# Excellent photoshop tutorial site



## Coxy914 (Jan 14, 2007)

Not sure if this has been posted on here before, but if it has, I haven't come across!
http://www.digimods.co.uk/tutorials/tutorials.htm

you can do anything from lowering yer car, adding new wheels, changing the colour etc etc!!
and everything is very well explained!

Enjoy!


----------



## R30 (Oct 30, 2005)

:thumb: That's pretty cool, especially to find tutorials specifically towards cars, good find! :thumb:


----------



## mcgough (Nov 24, 2006)

god i thought every one used that site, sorry guys ive been using it for years!


----------



## Diablo636 (Feb 4, 2007)

only just got photshop installed so its good timing to get this site to help me out as ive no idea what im doing....

thanks.


----------



## 306chris (Jan 27, 2007)

That site is the dogs danglies for newbies like myself, 

excellent find :thumb:


----------



## Coxy914 (Jan 14, 2007)

mcgough said:


> god i thought every one used that site, sorry guys ive been using it for years!


Me too, just thought some people on here would appreciate it, especially at it's raining and there's naff all else to do!!!!


----------



## Mark M (Nov 29, 2006)

I have leant most things off that site. I normally slap a few contributions into Performance VW mag


----------



## bimmer (Dec 14, 2006)

Here are some mods I made using these tutorials.

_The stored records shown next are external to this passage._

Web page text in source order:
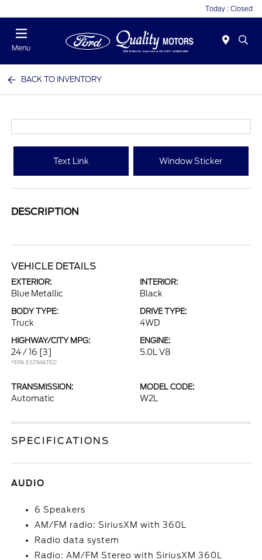
Today : Closed
Menu
BACK TO INVENTORY
Text Link Window Sticker
DESCRIPTION
VEHICLE DETAILS
EXTERIOR:
Blue Metallic
INTERIOR:
Black
BODY TYPE:
Truck
DRIVE TYPE:
4WD
HIGHWAY/CITY MPG:
24 / 16 [3]
*EPA ESTIMATED
ENGINE:
5.0L V8
TRANSMISSION:
Automatic
MODEL CODE:
W2L
SPECIFICATIONS
AUDIO
6 Speakers
AM/FM radio: SiriusXM with 360L
Radio data system
Radio: AM/FM Stereo with SiriusXM 360L
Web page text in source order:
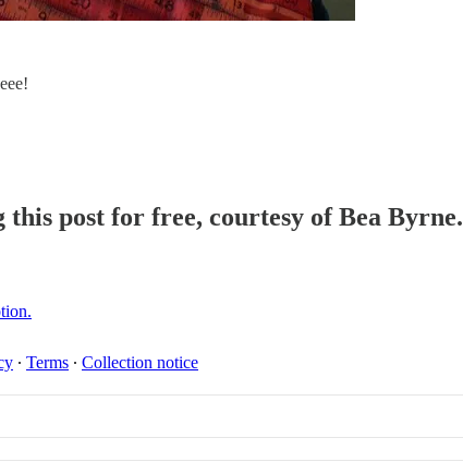
this post for free, courtesy of Bea Byrne.
∙ Terms ∙ Collection notice
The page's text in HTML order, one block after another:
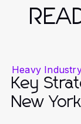
Heavy
Key
New
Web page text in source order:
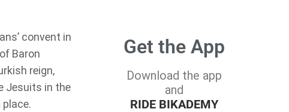
convent in
Baron
reign,
Jesuits in the
Get the App
Download the app
and
RIDE BIKADEMY
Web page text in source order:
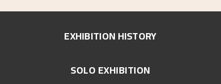
EXHIBITION HISTORY
SOLO EXHIBITION
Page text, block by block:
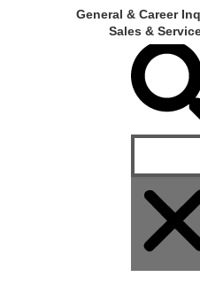
General & Career
Sales &
Search
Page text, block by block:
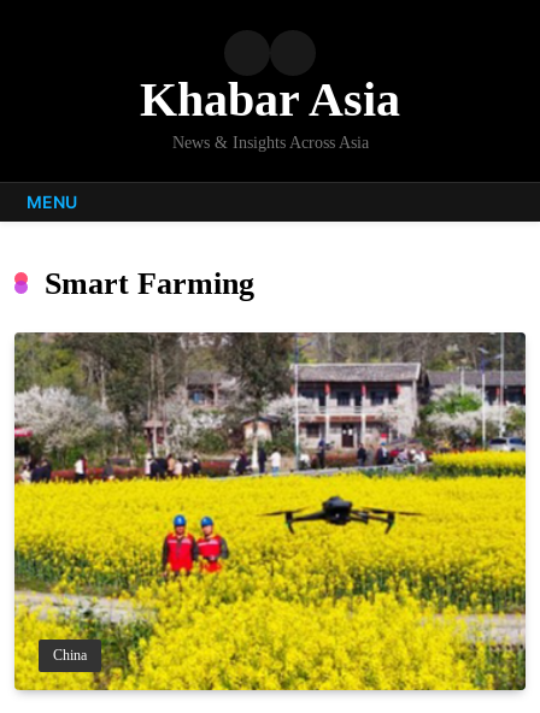
Khabar Asia
News & Insights Across Asia
MENU
Smart Farming
China
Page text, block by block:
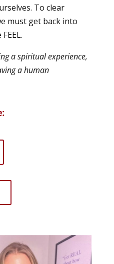
To clear
must get back into
a spiritual experience,
a human

THX for the link. :thumb:

Carbon fibre hood









Color change + HID lights









See-trough bonnet (not in the tutorials)


----------



## djohn (Mar 30, 2007)

Nice work there bimmer, very clever.


----------



## GlynRS2 (Jan 21, 2006)

Great link - thanks for that :thumb:


----------



## SteveO (Nov 2, 2005)

Nice link :thumb: 

Which version of Photoshop are these tutorials for.....CS, CS2, Elements etc?


----------



## Handsome Pete (May 13, 2007)

*Jpeg file size reduction*

:wave:

I've transfered some pictures that I took from my phone (3.2 Mega pixel) to my PC, which runs with XP. I've got Adobe Photoshop Album Starter Edition 3.0 and the Jpeg files are HUGE - approx 700 KB. How do I reduce the size of the file down to below 97KB to be able to post onto this site please?

:newbie:


----------



## Mark M (Nov 29, 2006)

Pictures don't need to be 97kb etc.

Adobe photoshop is what people use to reduce sizes. You should be able to set your image size on your phone too. 800x600 makes most pics 150kb etc.

Just upload your pictures into www.photobucket.com or imageshack etc.


----------